DIRECTIONS FOR THIS TASK — Copy every line of the data that contains the string "college".

AVAILABLE DATA —
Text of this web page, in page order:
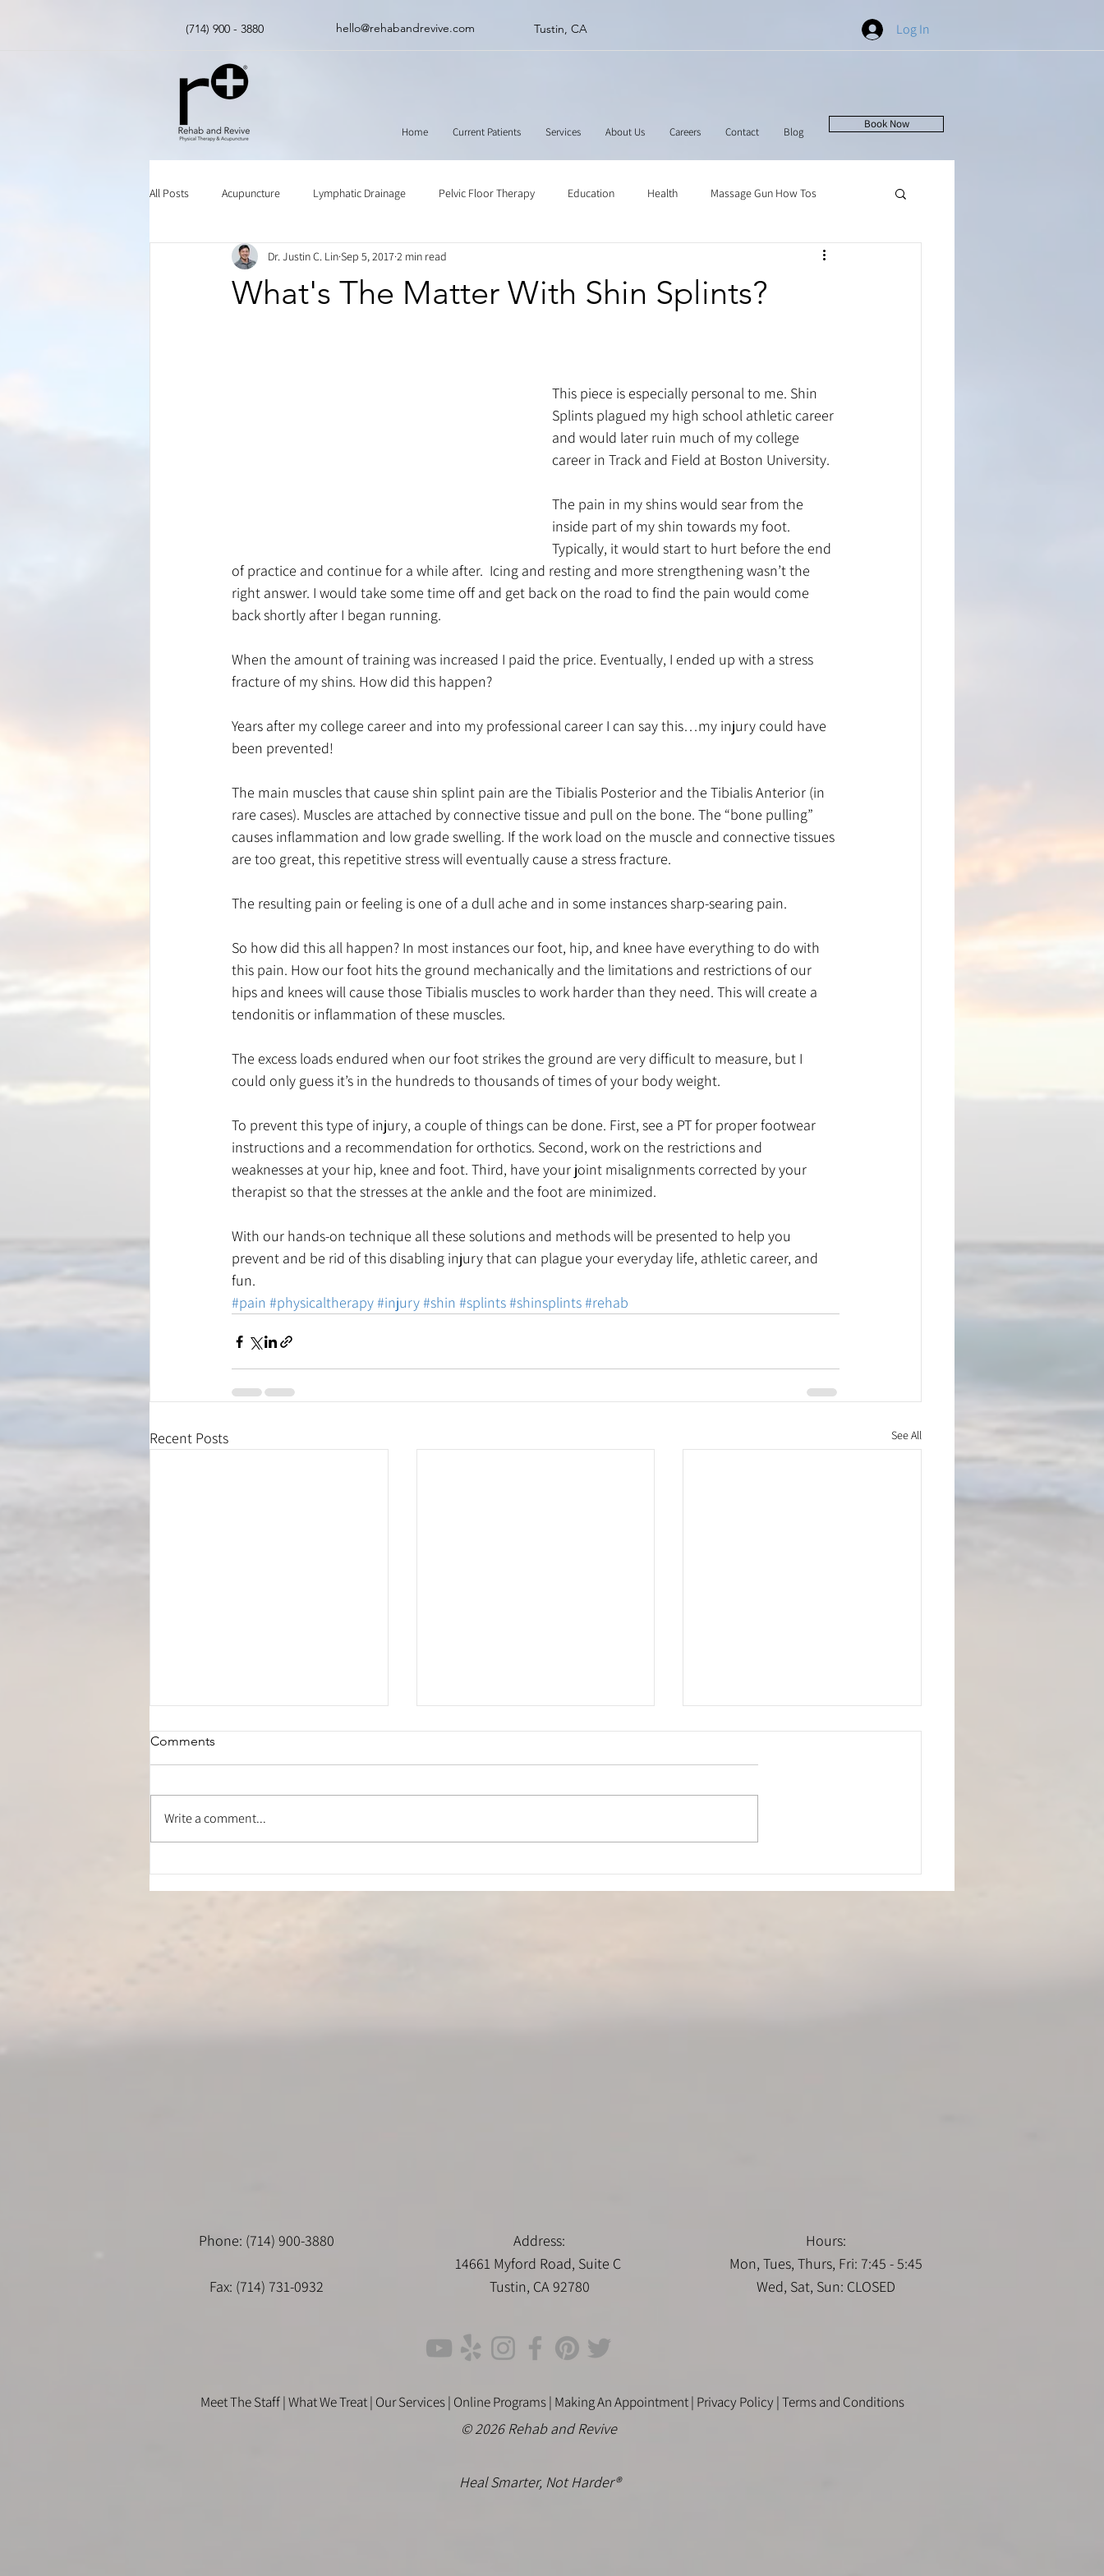
(714) 900 - 3880 hello@rehabandrevive.com Tustin, CA Log In
Home Current Patients Services About Us Careers Contact Blog
Book Now
All Posts Acupuncture Lymphatic Drainage Pelvic Floor Therapy Education Health Massage Gun How Tos
Chinese Herbal Medicine Muscle Scraping
What's The Matter With Shin Splints?
Dr. Justin C. LinSep 5, 2017 2 min read
This piece is especially personal to me. Shin
Splints plagued my high school athletic career
and would later ruin much of my college
career in Track and Field at Boston University.
The pain in my shins would sear from the
inside part of my shin towards my foot.
Typically, it would start to hurt before the end
of practice and continue for a while after.  Icing and resting and more strengthening wasn’t the
right answer. I would take some time off and get back on the road to find the pain would come
back shortly after I began running.
When the amount of training was increased I paid the price. Eventually, I ended up with a stress
fracture of my shins. How did this happen?
Years after my college career and into my professional career I can say this…my injury could have
been prevented!
The main muscles that cause shin splint pain are the Tibialis Posterior and the Tibialis Anterior (in
rare cases). Muscles are attached by connective tissue and pull on the bone. The “bone pulling”
causes inflammation and low grade swelling. If the work load on the muscle and connective tissues
are too great, this repetitive stress will eventually cause a stress fracture.
The resulting pain or feeling is one of a dull ache and in some instances sharp-searing pain.
So how did this all happen? In most instances our foot, hip, and knee have everything to do with
this pain. How our foot hits the ground mechanically and the limitations and restrictions of our
hips and knees will cause those Tibialis muscles to work harder than they need. This will create a
tendonitis or inflammation of these muscles.
The excess loads endured when our foot strikes the ground are very difficult to measure, but I
could only guess it’s in the hundreds to thousands of times of your body weight.
To prevent this type of injury, a couple of things can be done. First, see a PT for proper footwear
instructions and a recommendation for orthotics. Second, work on the restrictions and
weaknesses at your hip, knee and foot. Third, have your joint misalignments corrected by your
therapist so that the stresses at the ankle and the foot are minimized.
With our hands-on technique all these solutions and methods will be presented to help you
prevent and be rid of this disabling injury that can plague your everyday life, athletic career, and
fun.
#pain #physicaltherapy#injury#shin #splints#shinsplints#rehab
Recent Posts See All
Comments
Write a comment...
Phone: (714) 900-3880
Fax: (714) 731-0932
Address:
14661 Myford Road, Suite C
Tustin, CA 92780
Hours:
Mon, Tues, Thurs, Fri: 7:45 - 5:45
Wed, Sat, Sun: CLOSED
Meet The Staff |What We Treat | Our Services | Online Programs| Making An Appointment| Privacy Policy |Terms and Conditions
© 2026 Rehab and Revive
Heal Smarter, Not Harder®
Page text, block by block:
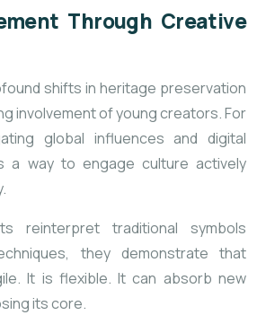
Through Creative
shifts in heritage preservation
involvement of young creators. For
global influences and digital
a way to engage culture actively
reinterpret traditional symbols
they demonstrate that
It is flexible. It can absorb new
its core.
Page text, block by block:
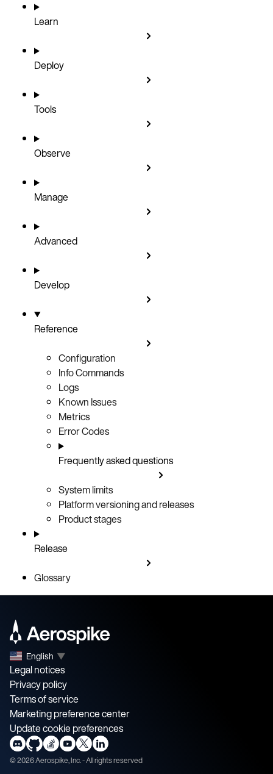
Learn
Deploy
Tools
Observe
Manage
Advanced
Develop
Reference
Configuration
Info Commands
Logs
Known Issues
Metrics
Error Codes
Frequently asked questions
System limits
Platform versioning and releases
Product stages
Release
Glossary
English ▼
Legal notices
Privacy policy
Terms of service
Marketing preference center
Update cookie preferences
©2026Aerospike, Inc. - All rights reserved
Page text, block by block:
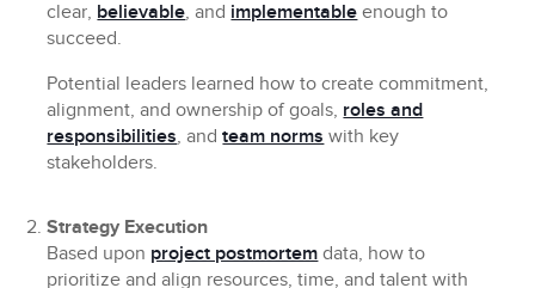
clear, believable, and implementable enough to
succeed.
Potential leaders learned how to create commitment,
alignment, and ownership of goals, roles and
responsibilities, andteam norms with key
stakeholders.
Strategy Execution
Based upon project postmortem data, how to
prioritize and align resources, time, and talent with
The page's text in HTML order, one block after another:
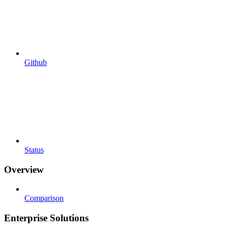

WRITTEN ANSWER —
and would later ruin much of my college
Years after my college career and into my professional career I can say this…my injury could have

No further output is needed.